Saved data entries:
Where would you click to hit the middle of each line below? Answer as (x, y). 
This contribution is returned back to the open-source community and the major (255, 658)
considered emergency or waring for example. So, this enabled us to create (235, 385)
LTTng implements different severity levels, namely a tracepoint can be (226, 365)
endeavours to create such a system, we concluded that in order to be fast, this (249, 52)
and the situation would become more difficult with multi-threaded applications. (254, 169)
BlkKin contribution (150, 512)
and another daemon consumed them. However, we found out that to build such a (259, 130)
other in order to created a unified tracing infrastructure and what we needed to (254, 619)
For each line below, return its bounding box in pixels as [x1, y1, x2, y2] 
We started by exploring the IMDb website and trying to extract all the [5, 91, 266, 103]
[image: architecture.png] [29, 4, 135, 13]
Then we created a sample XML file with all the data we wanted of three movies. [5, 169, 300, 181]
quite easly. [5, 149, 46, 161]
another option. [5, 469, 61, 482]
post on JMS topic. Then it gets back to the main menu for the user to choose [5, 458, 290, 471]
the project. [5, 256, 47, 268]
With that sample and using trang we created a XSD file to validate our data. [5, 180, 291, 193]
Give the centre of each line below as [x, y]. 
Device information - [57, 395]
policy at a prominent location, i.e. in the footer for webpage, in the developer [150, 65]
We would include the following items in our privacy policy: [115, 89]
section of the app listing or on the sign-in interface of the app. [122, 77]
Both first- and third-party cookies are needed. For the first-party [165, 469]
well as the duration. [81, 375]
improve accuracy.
...
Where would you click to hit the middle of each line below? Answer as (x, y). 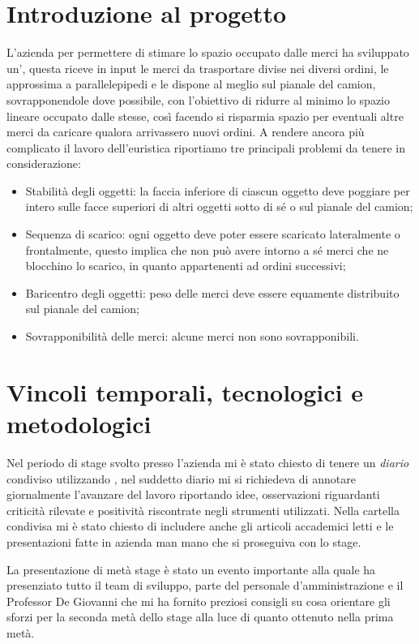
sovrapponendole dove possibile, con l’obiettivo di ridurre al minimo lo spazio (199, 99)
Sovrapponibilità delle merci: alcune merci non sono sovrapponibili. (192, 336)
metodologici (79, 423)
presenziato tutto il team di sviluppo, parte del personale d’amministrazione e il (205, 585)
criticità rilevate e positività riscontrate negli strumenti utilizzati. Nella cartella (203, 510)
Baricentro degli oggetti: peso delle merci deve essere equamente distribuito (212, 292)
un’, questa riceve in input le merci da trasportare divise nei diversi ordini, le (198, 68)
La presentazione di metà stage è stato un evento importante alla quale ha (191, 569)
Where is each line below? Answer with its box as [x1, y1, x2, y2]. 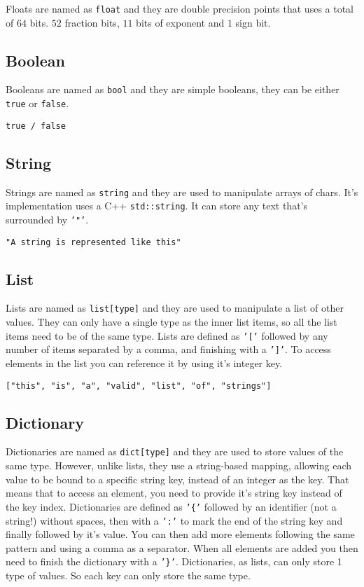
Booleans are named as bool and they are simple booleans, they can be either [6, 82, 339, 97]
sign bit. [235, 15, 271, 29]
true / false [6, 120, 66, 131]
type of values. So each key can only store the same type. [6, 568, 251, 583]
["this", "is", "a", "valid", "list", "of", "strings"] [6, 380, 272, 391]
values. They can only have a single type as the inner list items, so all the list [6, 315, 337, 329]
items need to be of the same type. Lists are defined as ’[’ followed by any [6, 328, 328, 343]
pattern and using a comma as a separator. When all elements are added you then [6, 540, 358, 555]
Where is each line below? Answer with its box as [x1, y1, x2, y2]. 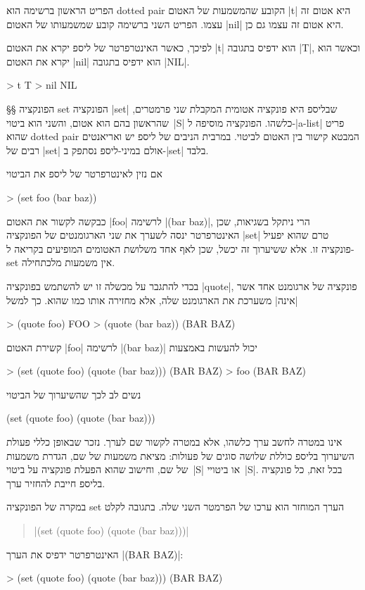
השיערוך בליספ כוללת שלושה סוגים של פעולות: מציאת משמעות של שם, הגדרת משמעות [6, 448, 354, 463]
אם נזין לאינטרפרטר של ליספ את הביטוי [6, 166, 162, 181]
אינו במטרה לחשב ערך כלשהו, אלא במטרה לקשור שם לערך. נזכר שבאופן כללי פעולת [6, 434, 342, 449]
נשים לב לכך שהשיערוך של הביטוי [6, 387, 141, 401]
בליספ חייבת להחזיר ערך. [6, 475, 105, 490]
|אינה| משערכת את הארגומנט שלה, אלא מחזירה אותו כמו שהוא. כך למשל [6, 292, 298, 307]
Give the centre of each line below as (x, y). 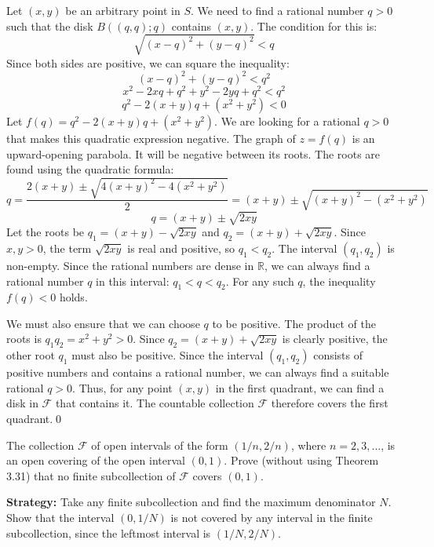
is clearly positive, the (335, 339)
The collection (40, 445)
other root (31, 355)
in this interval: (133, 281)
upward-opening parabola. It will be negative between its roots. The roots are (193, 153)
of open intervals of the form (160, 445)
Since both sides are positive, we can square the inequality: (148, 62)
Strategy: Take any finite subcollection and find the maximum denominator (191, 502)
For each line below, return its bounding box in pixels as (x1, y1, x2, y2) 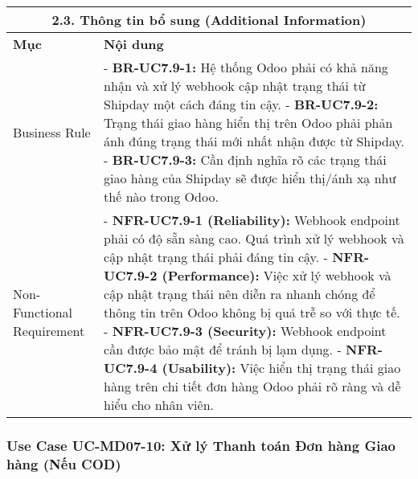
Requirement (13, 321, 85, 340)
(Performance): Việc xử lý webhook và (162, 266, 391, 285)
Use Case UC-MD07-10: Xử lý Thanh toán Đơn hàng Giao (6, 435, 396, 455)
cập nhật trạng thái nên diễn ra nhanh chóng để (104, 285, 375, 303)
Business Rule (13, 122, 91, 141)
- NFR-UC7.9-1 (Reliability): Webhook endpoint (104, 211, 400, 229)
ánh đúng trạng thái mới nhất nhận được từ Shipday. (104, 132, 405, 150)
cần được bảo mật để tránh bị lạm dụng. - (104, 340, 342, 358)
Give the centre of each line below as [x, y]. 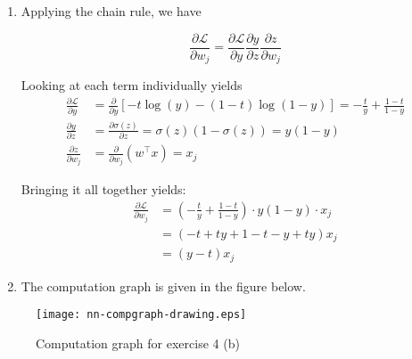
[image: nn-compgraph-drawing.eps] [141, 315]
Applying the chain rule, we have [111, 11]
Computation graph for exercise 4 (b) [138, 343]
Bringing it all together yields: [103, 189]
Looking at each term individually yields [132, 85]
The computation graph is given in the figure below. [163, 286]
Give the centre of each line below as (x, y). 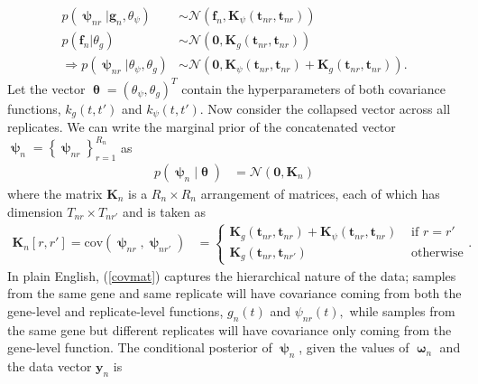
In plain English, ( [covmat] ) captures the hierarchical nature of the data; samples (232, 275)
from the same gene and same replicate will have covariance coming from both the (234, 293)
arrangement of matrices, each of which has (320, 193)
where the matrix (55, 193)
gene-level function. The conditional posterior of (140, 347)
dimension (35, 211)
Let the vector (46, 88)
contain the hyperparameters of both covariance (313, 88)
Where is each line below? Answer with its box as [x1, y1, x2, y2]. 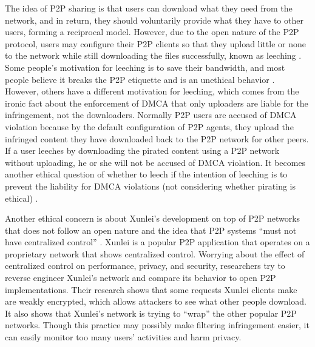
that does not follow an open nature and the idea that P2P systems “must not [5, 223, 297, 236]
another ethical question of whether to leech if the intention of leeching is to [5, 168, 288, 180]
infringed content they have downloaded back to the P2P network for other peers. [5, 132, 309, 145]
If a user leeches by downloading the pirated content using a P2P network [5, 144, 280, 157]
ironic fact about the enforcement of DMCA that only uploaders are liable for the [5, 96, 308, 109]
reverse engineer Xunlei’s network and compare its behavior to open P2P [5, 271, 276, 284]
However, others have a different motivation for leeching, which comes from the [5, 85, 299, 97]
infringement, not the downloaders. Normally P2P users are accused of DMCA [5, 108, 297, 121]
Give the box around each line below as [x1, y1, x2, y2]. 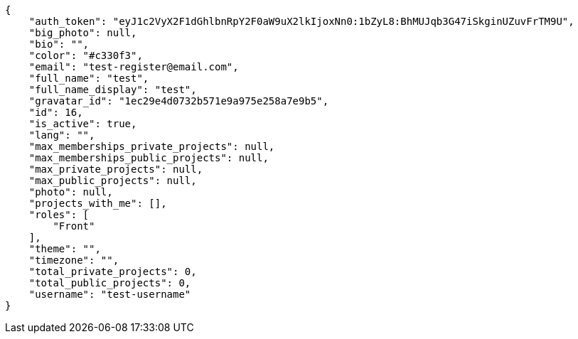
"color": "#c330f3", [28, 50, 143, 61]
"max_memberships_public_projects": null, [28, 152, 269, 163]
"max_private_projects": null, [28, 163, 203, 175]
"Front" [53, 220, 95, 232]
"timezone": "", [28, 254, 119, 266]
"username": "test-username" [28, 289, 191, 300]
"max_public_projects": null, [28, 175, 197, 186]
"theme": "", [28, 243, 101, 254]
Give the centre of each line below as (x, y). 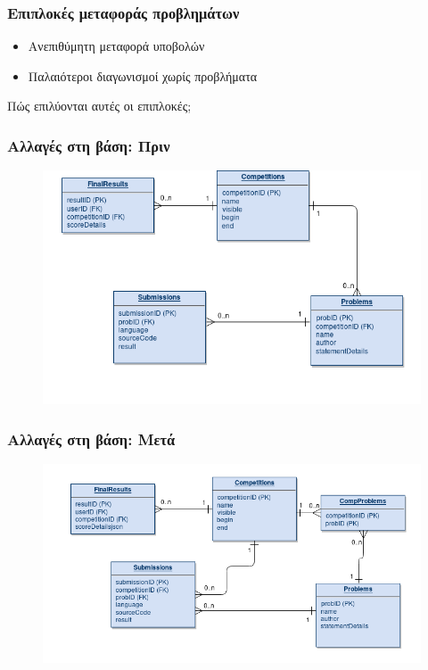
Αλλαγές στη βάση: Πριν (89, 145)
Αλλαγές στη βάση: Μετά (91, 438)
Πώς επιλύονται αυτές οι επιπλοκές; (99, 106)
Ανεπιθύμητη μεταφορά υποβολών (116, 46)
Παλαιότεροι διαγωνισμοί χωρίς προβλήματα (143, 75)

EXERCISE DIRECTIONS ::
Look above for the line with "בליספ חייבת להחזיר ערך. [6, 475, 105, 490]" and the line with "other root (31, 355)"; set down those two lines and all lines between them exactly, without pictures and without anything else.

ANSWER AREA ::
בליספ חייבת להחזיר ערך. [6, 475, 105, 490]
|אינה| משערכת את הארגומנט שלה, אלא מחזירה אותו כמו שהוא. כך למשל [6, 292, 298, 307]
Give the centre of each line below as (x, y). 
is clearly positive, the (335, 339)
The collection (40, 445)
other root (31, 355)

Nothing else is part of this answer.